Renacimiento de Dragones

Capitulo 40

El aire en la habitación se volvió gélido tras las palabras de Meilyr. Morana parecía a punto de desmoronarse, y el desprecio de los hermanos mayores hacia Lancel flotaba en el ambiente como una sentencia definitiva. Sin embargo, un sonido firme rompió la tensión: el golpe de un paso pequeño pero decidido contra el suelo de piedra.

Delayna, que hasta ese momento había permanecido en silencio observando a sus hermanos desde la penumbra, se adelantó hasta quedar en el centro del círculo.
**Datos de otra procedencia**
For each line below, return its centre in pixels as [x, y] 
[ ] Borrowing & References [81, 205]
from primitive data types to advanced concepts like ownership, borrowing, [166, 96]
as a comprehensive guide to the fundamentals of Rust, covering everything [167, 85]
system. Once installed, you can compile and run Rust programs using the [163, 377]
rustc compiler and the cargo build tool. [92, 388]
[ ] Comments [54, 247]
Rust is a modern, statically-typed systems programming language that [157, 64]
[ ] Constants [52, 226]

Su rostro, habitualmente dulce, estaba contraído en una expresión de seriedad que recordaba a la mismísima Aelnora.

—Ya basta —dijo con una voz que, aunque aguda, no tembló—. No hablen de él como si fuera un monstruo de cuentos. No es justo.
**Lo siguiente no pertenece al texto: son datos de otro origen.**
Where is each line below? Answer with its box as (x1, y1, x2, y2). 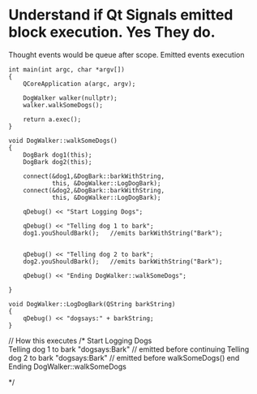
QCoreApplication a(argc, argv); (23, 80, 136, 88)
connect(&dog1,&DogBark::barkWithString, (23, 172, 165, 180)
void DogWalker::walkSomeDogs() (8, 136, 118, 145)
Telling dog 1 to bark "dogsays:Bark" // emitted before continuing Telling (8, 344, 250, 354)
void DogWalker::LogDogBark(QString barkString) (8, 300, 176, 308)
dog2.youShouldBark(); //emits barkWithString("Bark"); (23, 258, 223, 266)
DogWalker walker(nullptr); (23, 93, 118, 102)
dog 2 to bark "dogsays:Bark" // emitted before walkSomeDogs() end (8, 353, 240, 362)

Meilyr la miró con una mezcla de sorpresa y lástima.

—Delayna, eres pequeña, no entiendes cómo funciona la traición...

—¡Entiendo lo que escuché de su propia boca! —le interrumpió la niña, plantándole cara a su hermano mayor—. Anoche, mientras Faron dormía, padre me habló. No me habló como el Príncipe de Hierro, ni como un guerrero. Me habló como un hombre que se está ahogando.

Faron inclinó la cabeza, su ojo rojo analizando la pureza del calor que emanaba de su hermana pequeña. Delayna miró a Morana y luego volvió sus ojos hacia sus hermanos.

—Él amó a mamá —declaró Delayna, y sus ojos se llenaron de lágrimas que se negó a dejar caer—. Me contó que juró ante el cuerpo de su hermano Aithan que nos protegería a todos, y especialmente a Faron. Ha pasado años cargando con fantasmas, Meilyr. Ustedes tienen sus espadas y sus visiones, pero él solo tiene sus recuerdos, y esos recuerdos duelen.

La habitación quedó sumida en un silencio incómodo. Delayna caminó hacia la ventana, señalando hacia el patio donde Lancel solía entrenar solo al amanecer.

—Él no está con Nera porque la ame —continuó la niña, con una sabiduría amarga—. Está con ella porque es el único lugar donde puede dejar de fingir que es fuerte. Se equivocó, sí. Buscó consuelo en la persona que más odiamos. Pero lo hizo porque está roto, no porque sea nuestro enemigo. Él daría su vida por nosotros en un parpadeo; lo hizo en el bosque sin pensarlo dos veces cuando hirieron a Faron.

Morana escuchaba con el corazón latiendo con fuerza. La defensa de Delayna pintaba una imagen de Lancel mucho más trágica y humana de lo que las palabras llenas de odio de Meilyr permitían ver.

—Si vamos a pelear esta guerra —sentenció Delayna, girándose hacia Faron—, no podemos hacerlo odiando a nuestro propio padre. Él cometió un pecado de debilidad, no de maldad. Si no podemos perdonar a un hombre que ha dado su vida entera por un juramento de sangre, ¿entonces por qué estamos luchando nosotros?

Faron suspiró, sintiendo que el fuego de su ojo rojo se suavizaba ante la luz de esperanza que su hermana pequeña irradiaba. Meilyr bajó la vista, apretando los dientes, incapaz de rebatir la lógica del corazón de la más pequeña. Delayna no había borrado la mancha del beso en los viñedos, pero había recordado a todos que, bajo la armadura de hierro, todavía latía el hombre que los amó primero.